A kind of detection of PDF document mess code, the method for correction

Technical field

The method that the present invention relates to mess code character machining, correction in the fragmentation process of PDF document particularly relates to Chinese and the English detection of PDF document mess code character, the method for correction.

Background technology

PDF (Portable Document Format, portable file layout) be a kind of electronic file form, there is the feature with operating system platform independence, become widely used desirable document format in electronic document distribution and digital information propagation.
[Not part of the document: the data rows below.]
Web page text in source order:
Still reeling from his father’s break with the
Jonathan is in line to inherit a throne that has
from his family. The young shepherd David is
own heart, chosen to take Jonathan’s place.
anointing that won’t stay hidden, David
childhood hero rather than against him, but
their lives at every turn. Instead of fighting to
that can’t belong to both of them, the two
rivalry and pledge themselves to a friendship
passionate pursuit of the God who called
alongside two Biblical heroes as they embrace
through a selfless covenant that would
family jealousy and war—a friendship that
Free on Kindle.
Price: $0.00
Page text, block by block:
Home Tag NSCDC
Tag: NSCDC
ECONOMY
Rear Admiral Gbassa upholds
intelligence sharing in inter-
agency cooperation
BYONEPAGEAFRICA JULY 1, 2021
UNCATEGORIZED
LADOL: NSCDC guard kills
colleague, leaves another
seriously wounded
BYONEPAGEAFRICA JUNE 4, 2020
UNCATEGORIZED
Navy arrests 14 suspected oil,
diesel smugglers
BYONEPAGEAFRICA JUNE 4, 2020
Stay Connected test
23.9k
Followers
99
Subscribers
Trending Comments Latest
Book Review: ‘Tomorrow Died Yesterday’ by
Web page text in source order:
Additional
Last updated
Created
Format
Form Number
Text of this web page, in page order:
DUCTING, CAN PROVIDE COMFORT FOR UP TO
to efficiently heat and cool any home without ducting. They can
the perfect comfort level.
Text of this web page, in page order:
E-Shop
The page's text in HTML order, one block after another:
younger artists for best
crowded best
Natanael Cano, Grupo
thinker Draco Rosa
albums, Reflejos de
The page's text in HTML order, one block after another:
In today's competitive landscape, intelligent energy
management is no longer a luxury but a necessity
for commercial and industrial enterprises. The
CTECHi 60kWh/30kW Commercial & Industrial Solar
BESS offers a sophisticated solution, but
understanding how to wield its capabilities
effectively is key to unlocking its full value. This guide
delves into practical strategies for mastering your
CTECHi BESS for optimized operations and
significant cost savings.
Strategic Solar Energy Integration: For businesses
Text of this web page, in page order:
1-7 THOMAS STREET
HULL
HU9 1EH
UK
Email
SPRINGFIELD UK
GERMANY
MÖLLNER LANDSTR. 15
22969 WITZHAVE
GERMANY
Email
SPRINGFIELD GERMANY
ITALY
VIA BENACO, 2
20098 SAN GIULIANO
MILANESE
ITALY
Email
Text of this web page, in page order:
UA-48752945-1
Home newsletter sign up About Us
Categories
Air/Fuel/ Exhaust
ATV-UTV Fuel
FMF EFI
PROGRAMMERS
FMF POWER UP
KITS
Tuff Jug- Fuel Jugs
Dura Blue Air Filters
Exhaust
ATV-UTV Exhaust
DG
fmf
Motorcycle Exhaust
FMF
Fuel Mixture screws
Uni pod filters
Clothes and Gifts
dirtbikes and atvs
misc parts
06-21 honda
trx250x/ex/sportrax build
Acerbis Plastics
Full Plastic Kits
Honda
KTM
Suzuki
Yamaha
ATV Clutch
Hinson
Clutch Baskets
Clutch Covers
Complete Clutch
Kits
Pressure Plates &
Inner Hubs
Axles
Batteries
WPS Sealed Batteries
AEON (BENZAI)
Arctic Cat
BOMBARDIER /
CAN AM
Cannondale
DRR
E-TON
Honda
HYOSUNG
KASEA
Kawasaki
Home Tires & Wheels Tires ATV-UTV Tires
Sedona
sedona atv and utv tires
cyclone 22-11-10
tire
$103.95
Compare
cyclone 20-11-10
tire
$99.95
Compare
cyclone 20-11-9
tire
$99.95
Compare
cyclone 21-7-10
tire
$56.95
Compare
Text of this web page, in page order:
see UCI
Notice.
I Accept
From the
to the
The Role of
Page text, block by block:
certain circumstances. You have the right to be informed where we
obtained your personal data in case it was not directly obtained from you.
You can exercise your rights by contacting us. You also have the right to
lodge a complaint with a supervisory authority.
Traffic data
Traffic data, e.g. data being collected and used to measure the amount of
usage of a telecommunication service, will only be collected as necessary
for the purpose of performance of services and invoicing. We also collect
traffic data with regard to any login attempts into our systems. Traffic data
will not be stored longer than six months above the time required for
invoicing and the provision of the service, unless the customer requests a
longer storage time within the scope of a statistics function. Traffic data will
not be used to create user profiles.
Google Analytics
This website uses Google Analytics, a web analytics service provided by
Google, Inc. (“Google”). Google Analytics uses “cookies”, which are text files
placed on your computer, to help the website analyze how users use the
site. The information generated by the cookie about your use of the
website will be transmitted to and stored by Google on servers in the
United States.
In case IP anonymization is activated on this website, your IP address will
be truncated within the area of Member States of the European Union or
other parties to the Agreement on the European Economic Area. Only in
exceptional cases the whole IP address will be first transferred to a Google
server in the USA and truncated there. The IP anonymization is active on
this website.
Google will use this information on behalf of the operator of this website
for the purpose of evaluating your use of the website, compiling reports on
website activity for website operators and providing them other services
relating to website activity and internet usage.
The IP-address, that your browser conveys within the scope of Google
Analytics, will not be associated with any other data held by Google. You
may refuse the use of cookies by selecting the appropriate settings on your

In the fragmentation process (metadata indexing) of PDF document, word operation to be got to document.What is called is got word and is referred to and to be copied by document character and to paste assigned address.Usually, document displaying contents is correct and displaying contents is consistent with getting word result.When displaying contents is with to get word result inconsistent, namely display correct, get word when makeing mistakes, claim this phenomenon to be the mess code phenomenon of PDF document.When getting word result containing a large amount of mess code, indexer must knock in indexing content word by word and sentence by sentence with keyboard; When a small amount of or indivedual mess code doping is wherein difficult to find, for ensureing that quality of indexing indexer will spend the plenty of time to check and get word result.Therefore, mess code phenomenon seriously reduces work efficiency and the quality of metadata indexing.
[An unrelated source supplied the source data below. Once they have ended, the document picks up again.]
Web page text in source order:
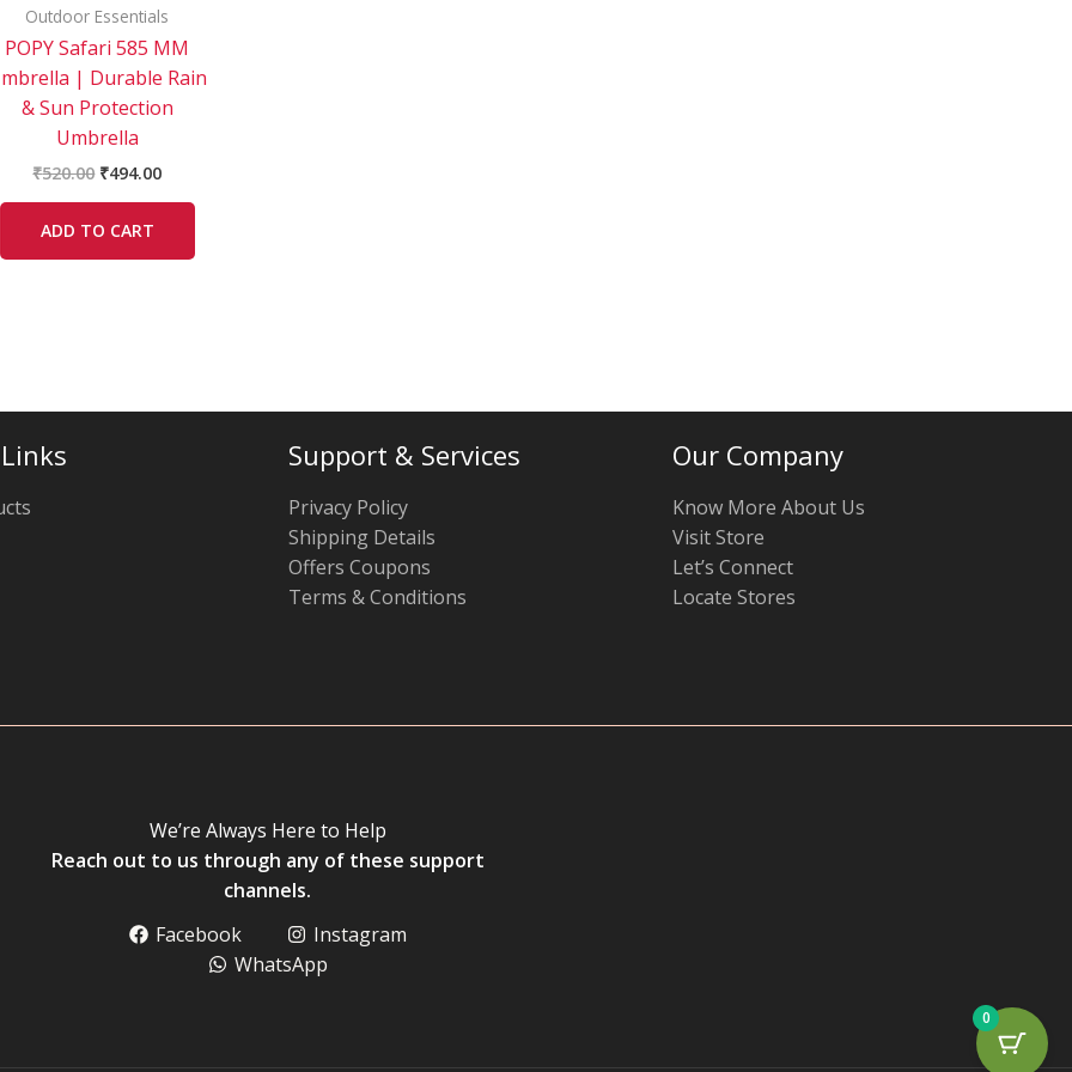
Outdoor Essentials
POPY Safari 585 MM
| Durable Rain
& Sun Protection
Umbrella
₹520.00 ₹494.00
ADD TO CART
Support & Services
Privacy Policy
Shipping Details
Offers Coupons
Terms & Conditions
Our Company
Know More About Us
Visit Store
Let’s Connect
Locate Stores
We’re Always Here to Help
Reach out to us through any of these support
channels.
Facebook
Instagram
WhatsApp
0
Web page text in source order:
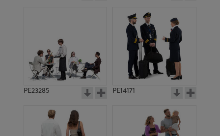
PE16106 PE15672
PE23285 PE14171
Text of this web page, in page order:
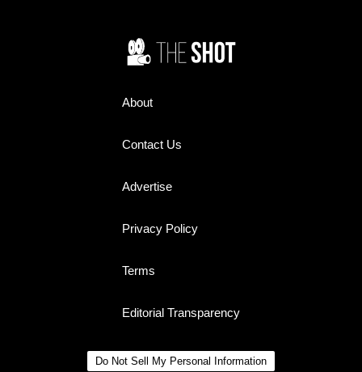
About
Contact Us
Advertise
Privacy Policy
Terms
Editorial Transparency
Do Not Sell My Personal Information
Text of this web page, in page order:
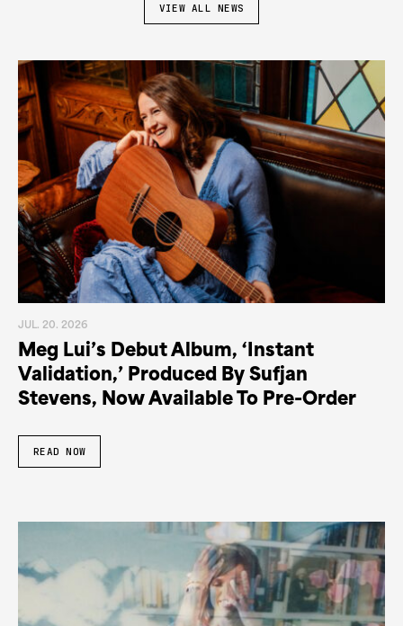
VIEW ALL NEWS
JUL. 20. 2026
Meg Lui’s Debut Album, ‘Instant
Validation,’ Produced By Sufjan
Stevens, Now Available To Pre-Order
READ NOW
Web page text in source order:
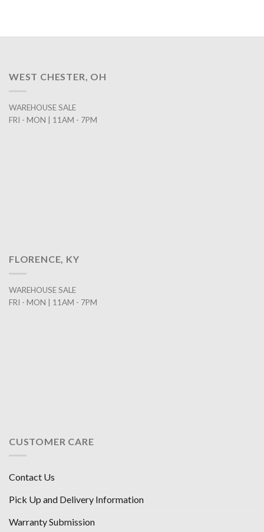
WEST CHESTER, OH
WAREHOUSE SALE
FRI - MON | 11AM - 7PM
FLORENCE, KY
WAREHOUSE SALE
FRI - MON | 11AM - 7PM
CUSTOMER CARE
Contact Us
Pick Up and Delivery Information
Warranty Submission
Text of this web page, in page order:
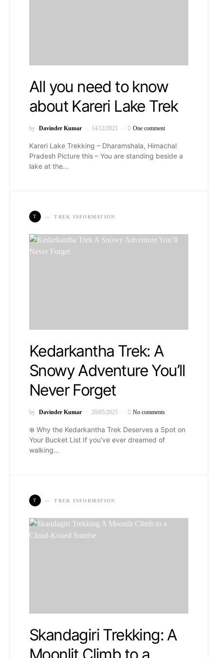
All you need to know
about Kareri Lake Trek
by Davinder Kumar 14/12/2021 One comment
Kareri Lake Trekking – Dharamshala, Himachal
Pradesh Picture this – You are standing beside a
lake at the…
T TREK INFORMATION
Kedarkantha Trek: A
Snowy Adventure You’ll
Never Forget
by Davinder Kumar 20/05/2025 No comments
❄️ Why the Kedarkantha Trek Deserves a Spot on
Your Bucket List If you’ve ever dreamed of
walking…
T TREK INFORMATION
Skandagiri Trekking: A
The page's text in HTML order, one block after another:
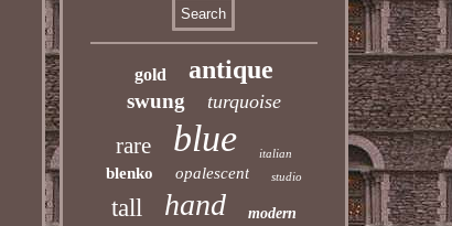
gold antique
swung turquoise
rare blue italian
blenko opalescent studio
tall hand modern
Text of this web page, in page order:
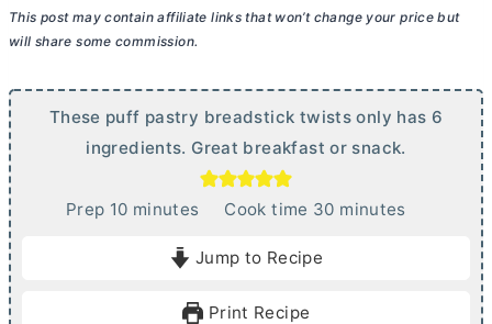
This post may contain affiliate links that won’t change your price but
will share some commission.
These puff pastry breadstick twists only has 6
ingredients. Great breakfast or snack.
Prep 10mminutes Cook time 30mminutes
Jump to Recipe
Print Recipe
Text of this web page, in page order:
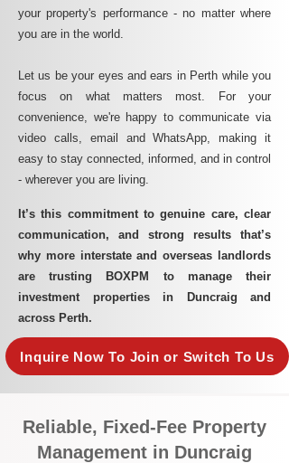
your property's performance - no matter where
you are in the world.
Let us be your eyes and ears in Perth while you
focus on what matters most. For your
convenience, we're happy to communicate via
video calls, email and WhatsApp, making it
easy to stay connected, informed, and in control
- wherever you are living.​
It’s this commitment to genuine care, clear
communication, and strong results that’s
why more interstate and overseas landlords
are trusting BOXPM to manage their
investment properties in Duncraig and
across Perth.
Inquire Now To Join or Switch To Us
Reliable, Fixed-Fee Property
Management in Duncraig
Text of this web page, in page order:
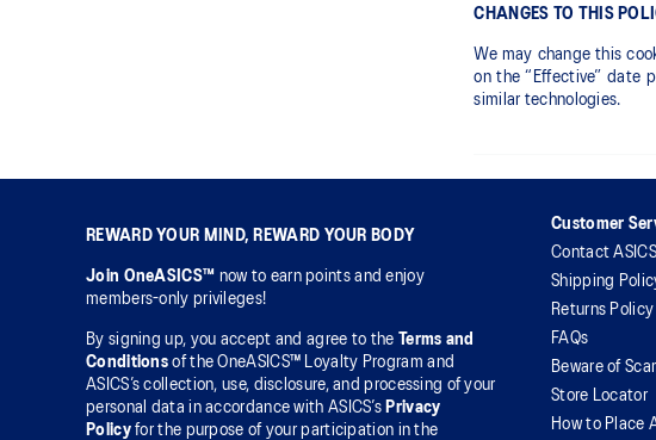
CHANGES TO THIS
We may change this
on the “Effective” date
similar technologies.
REWARD YOUR MIND, REWARD YOUR BODY
Join OneASICS™ now to earn points and enjoy
members-only privileges!
By signing up, you accept and agree to the Terms and
Conditions of the OneASICS™ Loyalty Program and
ASICS’s collection, use, disclosure, and processing of your
personal data in accordance with ASICS’s Privacy
Policyfor the purpose of your participation in the
Customer
Contact ASICS
Shipping
Returns Policy
FAQs
Beware of
Store Locator
How to Place

Mess code phenomenon has also had a strong impact on the accuracy of data content in electronic document secondary processing.Along with the development of computer technology, network technology, digital information is propagated becomes main flow circulation way.In digital information is propagated, mutual conversion requirements between the dissimilar electronic document of different-format be met, such as, turn mutually between PDF and WORD, EPUB.Following phenomenon may be there is: when a PDF document is converted to extended formatting electronic document under the prerequisite that page text importing is correct, Char Disorder phenomenon appears in the document after conversion in PDF document transfer process.Although the document after conversion can be found by hand inspection and correct mess code, hand inspection is not only wasted time and energy, and when a small amount of mess code human eye in a document that adulterates not easily is discovered, have impact on data content accuracy, reduce crudy.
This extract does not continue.